The Indian mobile telephony industry currently has a cumulative debt of 383,000 crore, having registered an increase of 30 percent in 2015-16, with many operators making negative returns on their investments. The levies on the Indian telecom services are in the vicinity of 26 percent, among the highest in the world. Levies as 8 percent license fee and on an average 5 percent spectrum usage charges need a relook on a priority basis.

To achieve broadband access for the next billion subscribers, an estimated investment of 9.6 lakh crore is required. Apart from the spectrum acquisition, which will be a major chunk, 60,000 base transceiver stations translate into a requisite investment of 60,000 crore, and 825,000 rkm of optical fiber to 24,750 crore. An additional 112,500 crore is required for microwave equipment.

2015-16 was the first year, when reduction in IUC, roaming services tariffs, and ceiling tariffs for SMS, while on national roaming, resulted in a steep decline of an estimated 8-10 percent?in voice realization rates, and the segment recorded negative to near-zero growth. The low price elasticity for mobile data services resulted in the segment revenue growth slowing down from its earlier triple-digit levels in the past two years to 40 percent last year. The growth in the number of smartphones being shipped has tapered off. And out of every six new smartphones added, only two are now getting connected on data.

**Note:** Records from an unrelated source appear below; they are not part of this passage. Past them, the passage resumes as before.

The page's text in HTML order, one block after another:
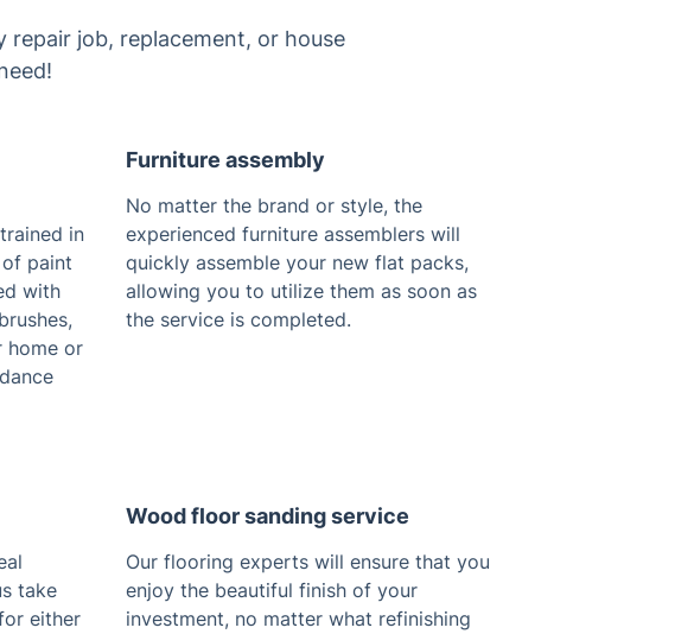
repair job, replacement, or house
in
paint
with
home or
Furniture assembly
No matter the brand or style, the
experienced furniture assemblers will
quickly assemble your new flat packs,
allowing you to utilize them as soon as
the service is completed.
take
either
Wood floor sanding service
Our flooring experts will ensure that you
enjoy the beautiful finish of your
investment, no matter what refinishing
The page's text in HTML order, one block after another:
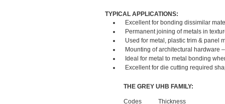
TYPICAL APPLICATIONS:
Excellent for bonding dissimilar
Permanent joining of metals in
Used for metal, plastic trim & panel
Mounting of architectural hardware
Ideal for metal to metal bonding
Excellent for die cutting required
THE GREY UHB FAMILY:
Codes Thickness
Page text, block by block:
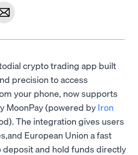
crypto trading app built
precision to access
your phone, now supports
MoonPay (powered by Iron
The integration gives users
European Union a fast
deposit and hold funds directly
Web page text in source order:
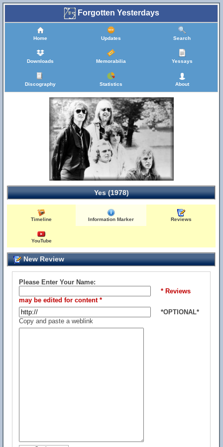
Forgotten Yesterdays
Home Updates Search
Downloads Memorabilia Yessays
Discography Statistics About
Yes (1978)
Timeline Information Marker Reviews
YouTube
New Review
Please Enter Your Name:
* Reviews
may be edited for content *
*OPTIONAL*
Copy and paste a weblink
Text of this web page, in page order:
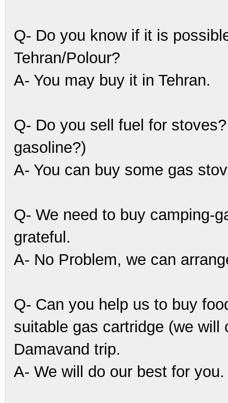
Q- Do you know if it is
Tehran/Polour?
A- You may buy it in Tehran.
Q- Do you sell fuel for
gasoline?)
A- You can buy some gas
Q- We need to buy camping-
grateful.
A- No Problem, we can
Q- Can you help us to buy
suitable gas cartridge (we
Damavand trip.
A- We will do our best for you.
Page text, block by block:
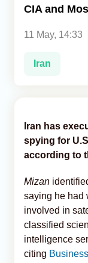
CIA and
11 May, 14:33
Iran
Iran has
spying for
according to
Mizan
saying he had
involved in
classified
intelligence
citing
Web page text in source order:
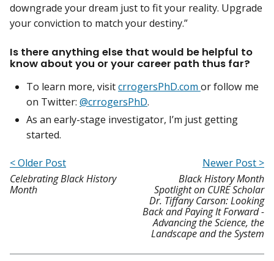
downgrade your dream just to fit your reality. Upgrade
your conviction to match your destiny.”
Is there anything else that would be helpful to
know about you or your career path thus far?
To learn more, visitcrrogersPhD.com or follow me
on Twitter: @crrogersPhD.
As an early-stage investigator, I’m just getting
started.
< Older Post
Celebrating Black History
Month
Newer Post >
Black History Month
Spotlight on CURE Scholar
Dr. Tiffany Carson: Looking
Back and Paying It Forward -
Advancing the Science, the
Landscape and the System

The industry is looking at financing options, including specialized banks for infra rates, infra bonds, and tax-free bonds among others. However, a combination of low returns and slow revenue growth environment has slowed the equity investors' interest.

No doubt, the government has enabled much-needed policy reforms such as spectrum trading, spectrum sharing, and active infrastructure sharing. The industry is already witnessing early signs of consolidation.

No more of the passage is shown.